Your instructions:
With the pictures omitted, repeat exactly the lines below starting with the line that has "的全时间导数为： (136, 74, 236, 92)" and going on through the line that has "epochs. For the".

Stored dataset items:
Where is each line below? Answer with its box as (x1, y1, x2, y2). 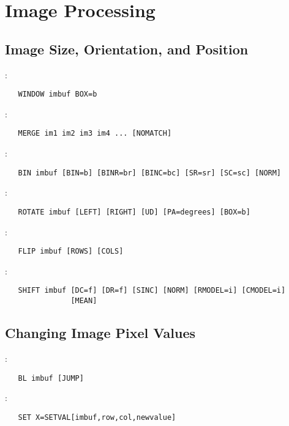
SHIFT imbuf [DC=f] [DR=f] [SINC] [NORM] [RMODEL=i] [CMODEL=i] (18, 286, 286, 295)
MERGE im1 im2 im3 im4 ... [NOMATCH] (18, 129, 172, 138)
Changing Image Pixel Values (5, 323, 195, 342)
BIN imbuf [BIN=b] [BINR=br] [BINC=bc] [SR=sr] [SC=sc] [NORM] (18, 168, 282, 177)
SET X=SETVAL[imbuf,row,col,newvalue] (18, 413, 176, 422)
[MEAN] (70, 296, 97, 306)
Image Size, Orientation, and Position (5, 39, 249, 58)
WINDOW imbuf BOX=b (18, 90, 97, 99)
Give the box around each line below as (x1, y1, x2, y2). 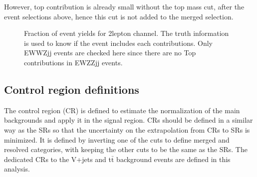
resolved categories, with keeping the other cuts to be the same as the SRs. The (4, 144, 248, 155)
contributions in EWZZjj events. (24, 57, 123, 67)
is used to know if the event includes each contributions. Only (24, 37, 213, 48)
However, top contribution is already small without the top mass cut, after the (4, 1, 245, 11)
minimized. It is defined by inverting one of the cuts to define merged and (4, 134, 230, 145)
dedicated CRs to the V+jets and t (4, 154, 111, 164)
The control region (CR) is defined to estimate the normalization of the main (4, 105, 240, 115)
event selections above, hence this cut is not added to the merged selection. (4, 11, 234, 21)
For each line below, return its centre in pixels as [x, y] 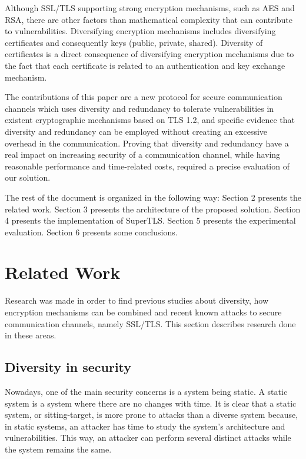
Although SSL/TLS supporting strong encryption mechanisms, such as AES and [150, 8]
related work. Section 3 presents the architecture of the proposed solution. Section [153, 209]
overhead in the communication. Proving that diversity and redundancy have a [147, 143]
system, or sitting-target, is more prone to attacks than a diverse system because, [152, 415]
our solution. [28, 177]
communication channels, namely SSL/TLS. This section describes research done [150, 323]
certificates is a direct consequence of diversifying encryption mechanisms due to [149, 54]
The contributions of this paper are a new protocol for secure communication [144, 97]
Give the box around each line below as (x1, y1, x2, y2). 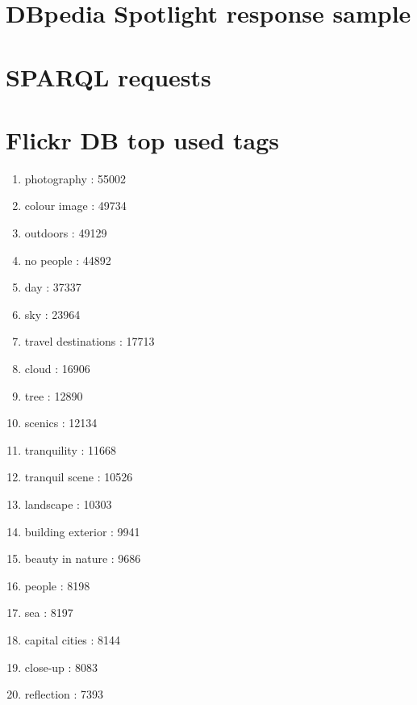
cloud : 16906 (24, 360, 90, 377)
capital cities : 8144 (24, 631, 121, 648)
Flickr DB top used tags (6, 123, 280, 156)
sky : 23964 (24, 305, 81, 322)
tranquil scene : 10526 (24, 468, 133, 485)
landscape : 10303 (24, 496, 112, 512)
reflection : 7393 (24, 686, 104, 703)
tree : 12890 (24, 387, 83, 404)
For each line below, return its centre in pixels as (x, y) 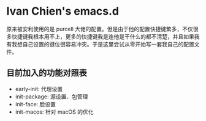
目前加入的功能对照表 (47, 73)
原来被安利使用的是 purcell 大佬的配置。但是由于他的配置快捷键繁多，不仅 (100, 29)
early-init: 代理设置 (39, 89)
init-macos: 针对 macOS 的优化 (54, 112)
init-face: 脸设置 (36, 104)
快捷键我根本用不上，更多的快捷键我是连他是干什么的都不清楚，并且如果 (103, 36)
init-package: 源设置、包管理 (51, 97)
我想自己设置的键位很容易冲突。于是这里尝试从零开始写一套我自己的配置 (103, 44)
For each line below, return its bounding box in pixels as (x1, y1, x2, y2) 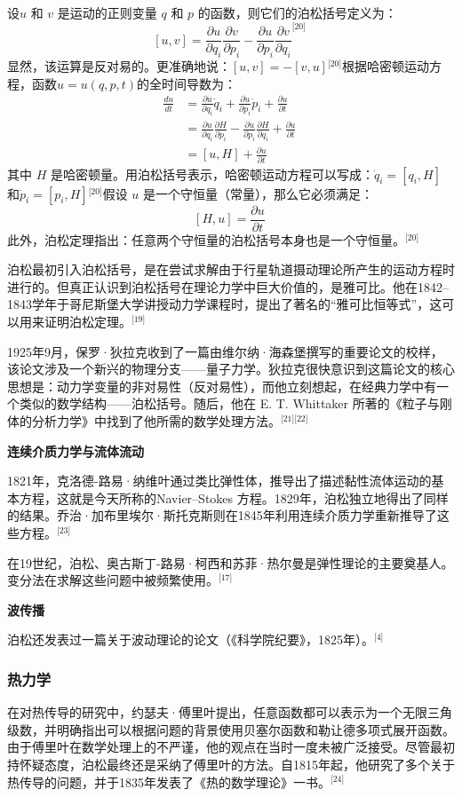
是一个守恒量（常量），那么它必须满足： (143, 184, 374, 202)
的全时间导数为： (136, 74, 236, 92)
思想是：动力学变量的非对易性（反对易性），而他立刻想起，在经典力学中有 (7, 376, 436, 395)
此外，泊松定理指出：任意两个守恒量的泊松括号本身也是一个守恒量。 (7, 230, 405, 249)
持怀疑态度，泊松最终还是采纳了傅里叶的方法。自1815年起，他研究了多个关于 (7, 754, 455, 773)
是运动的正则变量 (57, 4, 157, 21)
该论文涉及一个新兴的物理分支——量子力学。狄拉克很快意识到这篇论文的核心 (7, 359, 455, 378)
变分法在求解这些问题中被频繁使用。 (7, 571, 219, 589)
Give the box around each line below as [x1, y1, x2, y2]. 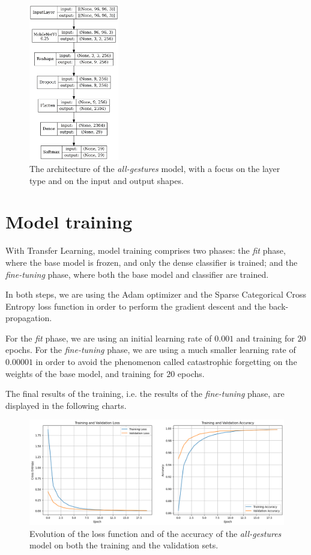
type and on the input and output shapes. [29, 174, 184, 186]
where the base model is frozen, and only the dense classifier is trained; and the [5, 256, 298, 268]
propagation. [5, 311, 52, 324]
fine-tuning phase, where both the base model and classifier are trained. [5, 268, 269, 280]
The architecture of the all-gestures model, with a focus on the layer [29, 162, 280, 174]
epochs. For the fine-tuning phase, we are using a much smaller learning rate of [5, 343, 296, 356]
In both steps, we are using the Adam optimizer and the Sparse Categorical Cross [5, 288, 307, 301]
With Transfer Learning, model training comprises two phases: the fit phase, [5, 244, 286, 257]
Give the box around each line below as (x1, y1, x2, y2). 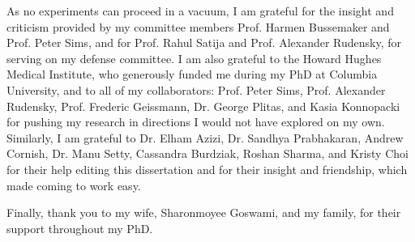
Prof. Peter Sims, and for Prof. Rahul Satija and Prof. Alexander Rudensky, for (6, 34, 402, 51)
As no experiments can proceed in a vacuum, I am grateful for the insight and (6, 2, 394, 19)
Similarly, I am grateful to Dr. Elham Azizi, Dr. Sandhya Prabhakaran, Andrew (6, 129, 404, 146)
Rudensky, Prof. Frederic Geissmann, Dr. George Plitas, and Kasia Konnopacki (6, 97, 400, 114)
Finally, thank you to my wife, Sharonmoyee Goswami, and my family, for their (6, 204, 401, 221)
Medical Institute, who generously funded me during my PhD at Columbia (6, 66, 378, 83)
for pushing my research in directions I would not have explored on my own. (6, 113, 385, 130)
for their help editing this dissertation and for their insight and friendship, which (6, 160, 408, 177)
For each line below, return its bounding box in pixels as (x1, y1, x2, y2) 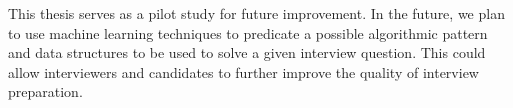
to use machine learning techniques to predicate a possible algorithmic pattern (8, 22, 488, 43)
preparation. (8, 81, 83, 102)
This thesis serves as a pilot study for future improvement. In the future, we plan (8, 3, 505, 23)
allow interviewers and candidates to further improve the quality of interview (8, 61, 479, 82)
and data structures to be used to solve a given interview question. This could (8, 42, 486, 63)
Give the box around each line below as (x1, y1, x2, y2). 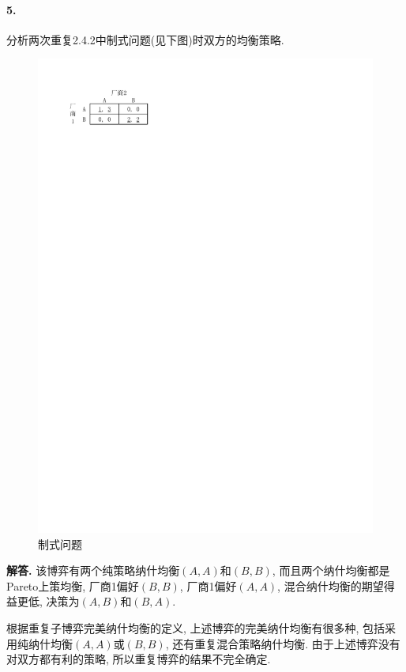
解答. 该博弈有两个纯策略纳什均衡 (6, 562, 180, 579)
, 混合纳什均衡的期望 (277, 577, 384, 594)
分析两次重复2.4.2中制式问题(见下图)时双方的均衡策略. (6, 31, 284, 47)
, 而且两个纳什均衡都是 (272, 562, 390, 579)
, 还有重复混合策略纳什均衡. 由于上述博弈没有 (165, 635, 400, 651)
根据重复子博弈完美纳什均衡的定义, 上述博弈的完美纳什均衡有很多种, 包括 (6, 620, 385, 636)
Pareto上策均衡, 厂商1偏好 (6, 577, 139, 594)
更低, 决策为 (17, 593, 80, 610)
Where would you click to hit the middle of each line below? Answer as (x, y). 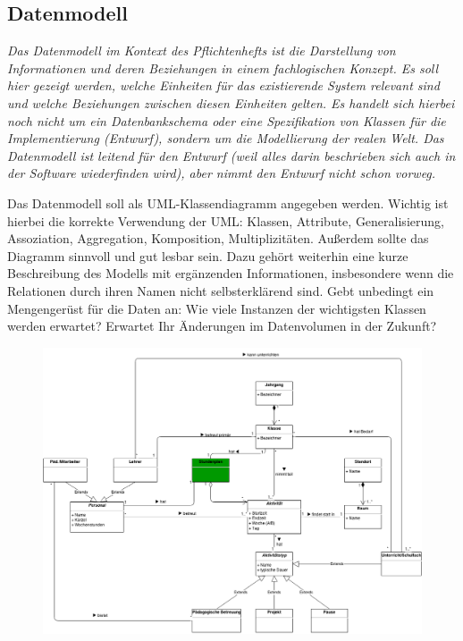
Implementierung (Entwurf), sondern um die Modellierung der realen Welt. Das (226, 138)
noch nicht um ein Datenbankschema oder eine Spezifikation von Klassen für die (227, 120)
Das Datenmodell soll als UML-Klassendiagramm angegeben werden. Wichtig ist (228, 202)
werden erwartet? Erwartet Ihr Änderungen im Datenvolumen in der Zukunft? (222, 326)
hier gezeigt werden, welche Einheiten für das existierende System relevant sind (223, 85)
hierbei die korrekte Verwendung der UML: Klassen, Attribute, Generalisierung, (226, 220)
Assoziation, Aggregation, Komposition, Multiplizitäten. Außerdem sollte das (218, 238)
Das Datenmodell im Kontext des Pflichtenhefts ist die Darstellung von (202, 51)

Output below:
的全时间导数为： (136, 74, 236, 92)
思想是：动力学变量的非对易性（反对易性），而他立刻想起，在经典力学中有 (7, 376, 436, 395)
此外，泊松定理指出：任意两个守恒量的泊松括号本身也是一个守恒量。 (7, 230, 405, 249)
持怀疑态度，泊松最终还是采纳了傅里叶的方法。自1815年起，他研究了多个关于 (7, 754, 455, 773)
是运动的正则变量 (57, 4, 157, 21)
该论文涉及一个新兴的物理分支——量子力学。狄拉克很快意识到这篇论文的核心 (7, 359, 455, 378)
变分法在求解这些问题中被频繁使用。 (7, 571, 219, 589)
Give the box around each line below as [x1, y1, x2, y2]. 
type and on the input and output shapes. [29, 174, 184, 186]
where the base model is frozen, and only the dense classifier is trained; and the [5, 256, 298, 268]
propagation. [5, 311, 52, 324]
fine-tuning phase, where both the base model and classifier are trained. [5, 268, 269, 280]
The architecture of the all-gestures model, with a focus on the layer [29, 162, 280, 174]
epochs. For the fine-tuning phase, we are using a much smaller learning rate of [5, 343, 296, 356]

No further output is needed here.